# Connect 4

---

Author: S. Menary [sbmenary@gmail.com]

Date  : 2023-01-15, last edit 2023-01-18

Brief : Develop a bot using a neural network bot with Monte Carlo Tree Search (MCTS)

---

## Notes

- apply random reflections to exploit parity symmetry
- represent all inputs from perspective of current player, so +1 for self and -1 for other

## Imports

In [1]:
###
###  Required imports
###  - all imports should be placed here
###


##  Python core libs
import pickle, sys, time

##  PyPI libs
import numpy as np
from matplotlib import pyplot as plt

##  Local packages
from connect4.utils    import DebugLevel
from connect4.game     import BinaryPlayer, GameBoard, GameResult
from connect4.MCTS     import Node_NeuralMCTS
from connect4.bot      import Bot_NeuralMCTS, Bot_VanillaMCTS
from connect4.parallel import MonitorThread, WorkerThread, kill_threads


In [2]:
###
###  Print version for reproducibility
###

print(f"{'Python'    .rjust(12)} version is {sys.version}")
print(f"{'Numpy'     .rjust(12)} version is {np.__version__}")

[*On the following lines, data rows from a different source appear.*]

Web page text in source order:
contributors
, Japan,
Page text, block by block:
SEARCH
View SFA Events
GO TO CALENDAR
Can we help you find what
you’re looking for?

      Python version is 3.10.8 | packaged by conda-forge | (main, Nov 22 2022, 08:25:29) [Clang 14.0.6 ]
       Numpy version is 1.23.2


In [3]:
###
###  Global config
###

model_idx = 4
old_model_name = f"../models/.neural_model_v{model_idx-1}.h5"
new_model_name = f"../models/.neural_model_v{model_idx}.h5"

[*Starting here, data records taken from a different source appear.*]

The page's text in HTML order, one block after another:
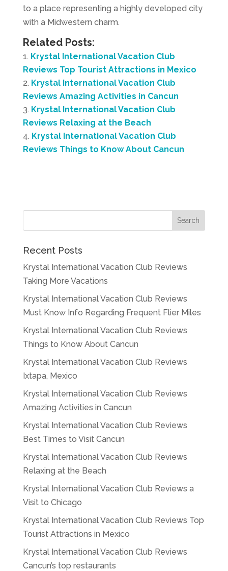
to a place representing a highly developed city
with a Midwestern charm.
Related Posts:
Krystal International Vacation Club
Reviews Top Tourist Attractions in Mexico
Krystal International Vacation Club
Reviews Amazing Activities in Cancun
Krystal International Vacation Club
Reviews Relaxing at the Beach
Krystal International Vacation Club
Reviews Things to Know About Cancun
Recent Posts
Krystal International Vacation Club Reviews
Taking More Vacations
Krystal International Vacation Club Reviews
Must Know Info Regarding Frequent Flier Miles
Krystal International Vacation Club Reviews
Things to Know About Cancun
Krystal International Vacation Club Reviews
Ixtapa, Mexico
Krystal International Vacation Club Reviews
Amazing Activities in Cancun
Krystal International Vacation Club Reviews
Best Times to Visit Cancun
Krystal International Vacation Club Reviews
Relaxing at the Beach
Krystal International Vacation Club Reviews a
Visit to Chicago
Krystal International Vacation Club Reviews Top
Tourist Attractions in Mexico
Krystal International Vacation Club Reviews
Cancun’s top restaurants
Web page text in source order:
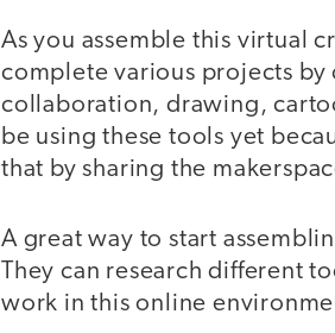
As you assemble this virtual
complete various projects by
collaboration, drawing,
be using these tools yet
that by sharing the
A great way to start
They can research different
work in this online

print(f"Using old model: {old_model_name}")
print(f"Using new model: {new_model_name}")


Using old model: ../models/.neural_model_v3.h5
Using new model: ../models/.neural_model_v4.h5


In [4]:

def get_training_data_from_bot_game(model, duration:int=1, discount=1., debug_lvl:DebugLevel=DebugLevel.MUTE) :
    ##  Create game and bot
    game_board = GameBoard()
    bot        = Bot_NeuralMCTS(model) if model else Bot_VanillaMCTS()
    debug_lvl.message(DebugLevel.LOW, f"Using bot {bot}")
    debug_lvl.message(DebugLevel.LOW, game_board)

    ##  Create containers for model input and output
    model_inputs, posteriors, values = [], [], []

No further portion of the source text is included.